Effect of relative humidity on the deposition and coagulation of aerosolized SiO2 nanoparticles

Abstract

The temporal evolution of aerosolized SiO2 nanoparticles (NPs) released into an environmental test chamber has been investigated to interrogate the effect of relative humidity (RH) on the deposition and coagulation of the nanoparticles. The size-resolved deposition rate and Brownian coagulation coefficient for the particles at RH of ~10%, 27%, 40%, 54%, and 64% are estimated. The results show that the effect of RH on the deposition rate is size-dependent; for particle diameter (Dp)<70nm, the deposition rate reduces as the RH rises; while for Dp>70nm, it grows as the RH rises.
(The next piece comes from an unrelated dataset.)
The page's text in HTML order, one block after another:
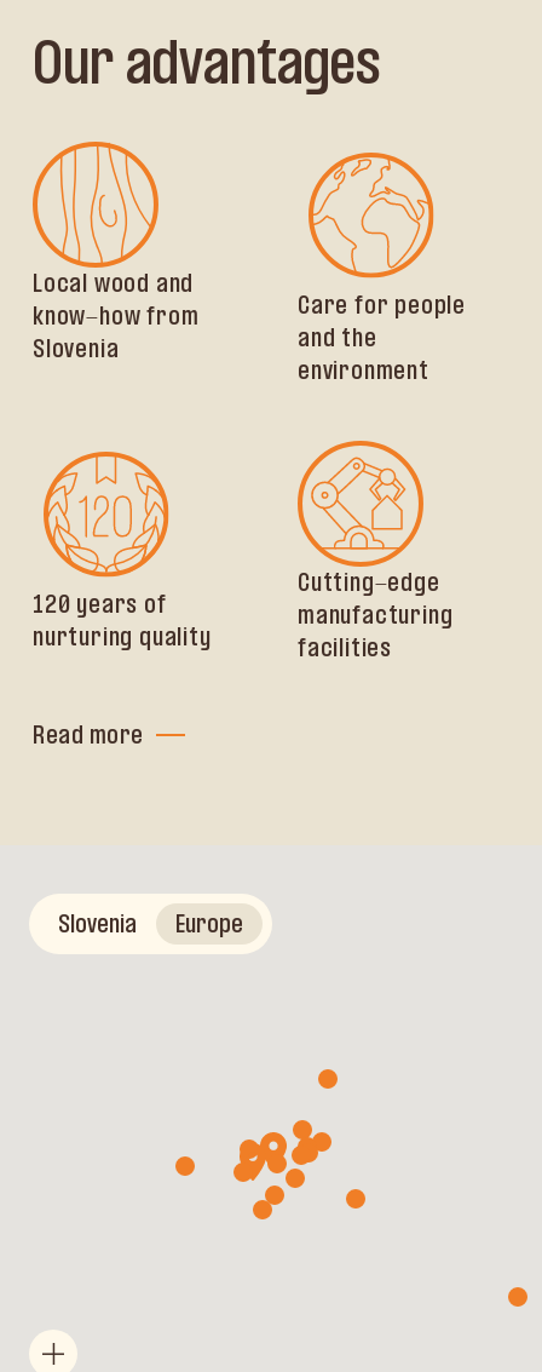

Generally, both low and high RH tends to enhance the deposition rate, and the minimum rate appears at moderate RH (~54%). Electrostatic repulsion is probable for the inter-particles interaction at the low RH while the surface roughness due to water molecular adsorption is a main reason for the particle-wall interaction at higher RH. The increasing coagulation coefficient at high humidity correlates to the strong inter-particle adhesion, which may be caused by the water molecular adsorption on the hydrophilic surfaces of the SiO2 NPs due to the formation of nanometer-thick water film. This study suggests that air humidity plays unignorable roles in particle deposition and coagulation.